ABSTRACT The ultimate goal of this proposal is to verify an RNA liquid biopsy platform and transition it to have specific utility for the study, and non-invasive assessment, of the hematopoietic bone marrow (BM) niche. In addition to their reliance of material excreted from dying, diseased cells, cell-free DNA (cfDNA) platforms are limited to primarily detecting changes in somatic genomic sequence, copy number, or methylation status. Many biological and clinical events, such as hematopoiesis, fibrosis, and tumorigenesis, are executed via global changes in transcriptional regulation. My PhD advisor Dr. Daniel Kim and I have established a platform for exRNA liquid biopsy in human blood-plasma that has demonstrated significant diagnostic and monitoring potential in both Pancreatic cancer and COVID-19 patients.
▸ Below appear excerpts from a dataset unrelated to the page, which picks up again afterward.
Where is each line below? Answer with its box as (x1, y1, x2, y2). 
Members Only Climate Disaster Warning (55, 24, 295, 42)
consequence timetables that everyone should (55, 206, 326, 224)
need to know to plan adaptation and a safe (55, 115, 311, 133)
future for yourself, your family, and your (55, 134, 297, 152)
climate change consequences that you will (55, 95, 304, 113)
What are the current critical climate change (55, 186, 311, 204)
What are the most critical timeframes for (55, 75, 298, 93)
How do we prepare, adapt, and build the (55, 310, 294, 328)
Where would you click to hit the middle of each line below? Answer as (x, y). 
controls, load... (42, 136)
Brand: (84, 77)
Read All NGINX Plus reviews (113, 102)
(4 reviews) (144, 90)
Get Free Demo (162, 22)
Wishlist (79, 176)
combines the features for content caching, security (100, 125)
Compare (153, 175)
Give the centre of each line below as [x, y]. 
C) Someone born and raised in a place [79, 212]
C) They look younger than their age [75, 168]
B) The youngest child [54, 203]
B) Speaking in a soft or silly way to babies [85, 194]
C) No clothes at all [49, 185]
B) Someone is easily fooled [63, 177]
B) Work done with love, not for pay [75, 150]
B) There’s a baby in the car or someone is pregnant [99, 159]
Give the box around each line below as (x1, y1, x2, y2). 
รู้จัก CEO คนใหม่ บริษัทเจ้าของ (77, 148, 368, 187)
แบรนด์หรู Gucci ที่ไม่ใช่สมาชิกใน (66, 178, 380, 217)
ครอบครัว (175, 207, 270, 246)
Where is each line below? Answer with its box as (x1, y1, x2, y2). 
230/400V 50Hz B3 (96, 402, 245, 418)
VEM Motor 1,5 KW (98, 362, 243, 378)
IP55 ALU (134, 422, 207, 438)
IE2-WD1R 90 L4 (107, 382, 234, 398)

I propose to continue this research to complete my PhD by assessing diagnostic performance of the exRNA platform in a new cohort of 60 lung adenocarcinoma (LUAD) patients with matched controls. Furthermore, I will apply my expertise in exRNA liquid biopsies to assay the transcriptional dynamics of hematopoiesis and hematopoietic stem cells (HSCs) in the bone marrow (BM) niche. Currently, bone marrow biopsies or aspirations are used to determine bone marrow health and production. These techniques are costly and require sedation and/or pain relief for the subject and have the potential to lead to long term discomfort, infection, excessive bleeding, and other side-effects. BM aspirations remain a critical diagnostic and monitoring tool for HSC transplant recovery, leukemias and lymphomas, blood cell pathologies, and infections of unknown origin but the primary readout remains identification and counting of cell types. I hypothesize that hematopoietic lineages within the BM secrete exRNA that reflect cell state and identity that can be used in a non-invasive RNA liquid biopsy for detailed study of transcription and populations within the BM. I propose to identify exRNA expressed and secreted by HSCs and the remaining hematopoietic lineage in order to develop a platform to deconvolute peripheral blood into constituent hematopoietic cell types without the need for HSC mobilization.

抽象的 该提案的最终目标是验证 RNA 液体活检平台并将其转变为具有特定用途 用于造血骨髓 (BM) 生态位的研究和非侵入性评估。除了他们的 依赖从死亡、患病细胞、游离 DNA (cfDNA) 平台排出的物质主要限于 检测体细胞基因组序列、拷贝数或甲基化状态的变化。许多生物和 临床事件，例如造血、纤维化和肿瘤发生，是通过全局变化来执行的 转录调控。我和我的博士生导师 Daniel Kim 博士建立了一个 exRNA 液体平台 人类血浆活检已显示出显着的诊断和监测潜力 胰腺癌和 COVID-19 患者。我建议继续这项研究以完成我的博士学位 评估 exRNA 平台在 60 例肺腺癌新队列中的诊断性能 （LUAD）患者与匹配的对照。此外，我将运用我在 exRNA 液体活检方面的专业知识 测定骨髓中造血和造血干细胞 (HSC) 的转录动态 （BM）利基。目前，骨髓活检或穿刺用于确定骨髓健康状况和 生产。这些技术成本高昂并且需要对受试者进行镇静和/或缓解疼痛，并且具有 可能导致长期不适、感染、出血过多和其他副作用。 BM的愿望 仍然是 HSC 移植恢复、白血病和淋巴瘤、血液的重要诊断和监测工具 细胞病理学和未知来源的感染，但主要读数仍然是识别和计数 细胞类型。我假设 BM 内的造血谱系分泌反映细胞状态的 exRNA 可用于非侵入性 RNA 液体活检以详细研究转录和群体的身份 BM 内。我建议鉴定 HSC 表达和分泌的 exRNA 以及其余的 造血谱系，以开发一个将外周血解卷积为成分的平台 无需 HSC 动员的造血细胞类型。